- _WHAT IS REQUIRED_
Nothing but the lines below between the line holding "В противном случае, корень" and the line holding "to false or", inclusive, should appear in the answer, each set down exactly.
== MATERIAL FOR THE TASK ==
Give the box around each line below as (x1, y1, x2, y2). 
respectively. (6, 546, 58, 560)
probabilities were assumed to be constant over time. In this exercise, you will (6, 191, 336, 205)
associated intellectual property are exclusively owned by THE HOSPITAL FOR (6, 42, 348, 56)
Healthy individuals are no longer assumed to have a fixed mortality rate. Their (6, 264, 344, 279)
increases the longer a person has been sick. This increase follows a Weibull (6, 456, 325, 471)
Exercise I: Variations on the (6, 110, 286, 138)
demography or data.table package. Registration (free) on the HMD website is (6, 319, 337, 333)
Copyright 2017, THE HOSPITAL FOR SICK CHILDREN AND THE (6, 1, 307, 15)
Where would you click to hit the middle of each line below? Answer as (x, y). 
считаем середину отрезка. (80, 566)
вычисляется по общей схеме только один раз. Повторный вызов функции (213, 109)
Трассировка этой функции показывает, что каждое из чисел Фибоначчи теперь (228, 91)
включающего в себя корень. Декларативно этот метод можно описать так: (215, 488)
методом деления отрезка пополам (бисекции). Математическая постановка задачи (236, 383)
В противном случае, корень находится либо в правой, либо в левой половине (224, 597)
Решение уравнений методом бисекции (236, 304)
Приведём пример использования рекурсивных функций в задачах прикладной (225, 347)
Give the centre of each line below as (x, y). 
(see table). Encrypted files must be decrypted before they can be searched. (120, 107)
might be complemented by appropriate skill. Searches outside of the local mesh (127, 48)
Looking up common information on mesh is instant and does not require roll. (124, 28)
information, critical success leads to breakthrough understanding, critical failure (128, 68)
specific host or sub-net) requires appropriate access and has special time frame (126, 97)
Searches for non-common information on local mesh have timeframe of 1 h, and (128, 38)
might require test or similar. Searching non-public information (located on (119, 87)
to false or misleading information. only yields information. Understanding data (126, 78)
===
== MATERIAL FOR THE TASK ==
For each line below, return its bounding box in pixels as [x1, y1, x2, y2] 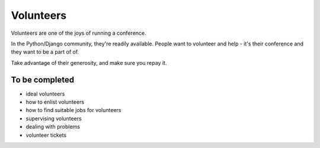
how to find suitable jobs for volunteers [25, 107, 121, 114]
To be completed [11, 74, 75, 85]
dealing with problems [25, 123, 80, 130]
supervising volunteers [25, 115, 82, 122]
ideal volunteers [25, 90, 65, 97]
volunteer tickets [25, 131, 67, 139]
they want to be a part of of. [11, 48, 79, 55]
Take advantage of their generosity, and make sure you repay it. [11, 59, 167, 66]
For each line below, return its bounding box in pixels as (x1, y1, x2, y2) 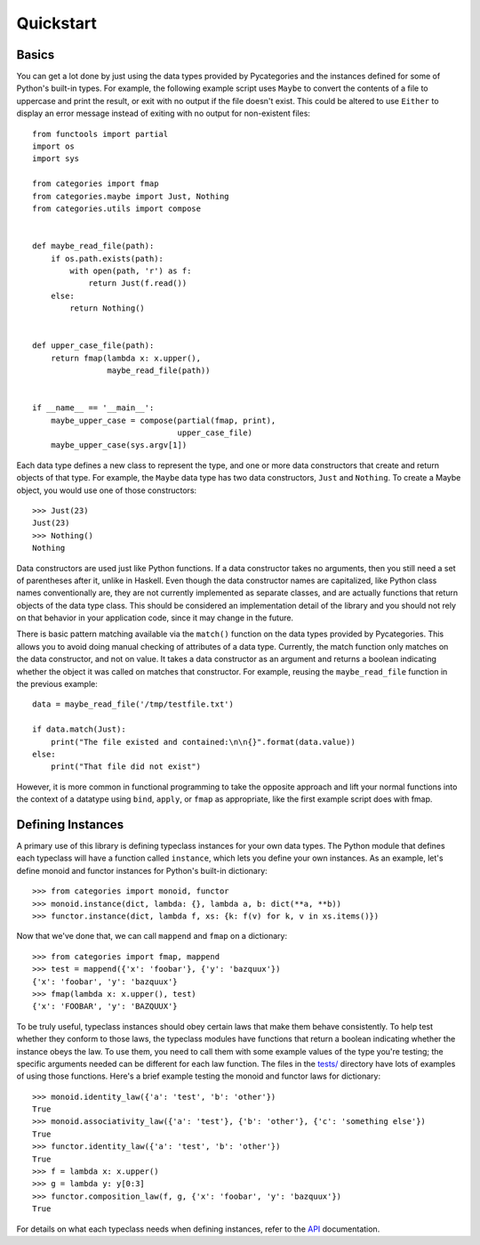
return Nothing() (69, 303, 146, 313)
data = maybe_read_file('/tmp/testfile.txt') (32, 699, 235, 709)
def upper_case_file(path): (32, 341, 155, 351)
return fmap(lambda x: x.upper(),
===
- _SOLUTION TO THIS EXERCISE_
В противном случае, корень находится либо в правой, либо в левой половине (224, 597)
Решение уравнений методом бисекции (236, 304)
Приведём пример использования рекурсивных функций в задачах прикладной (225, 347)
Give the centre of each line below as (x, y). 
(see table). Encrypted files must be decrypted before they can be searched. (120, 107)
might be complemented by appropriate skill. Searches outside of the local mesh (127, 48)
Looking up common information on mesh is instant and does not require roll. (124, 28)
information, critical success leads to breakthrough understanding, critical failure (128, 68)
specific host or sub-net) requires appropriate access and has special time frame (126, 97)
Searches for non-common information on local mesh have timeframe of 1 h, and (128, 38)
might require test or similar. Searching non-public information (located on (119, 87)
to false or misleading information. only yields information. Understanding data (126, 78)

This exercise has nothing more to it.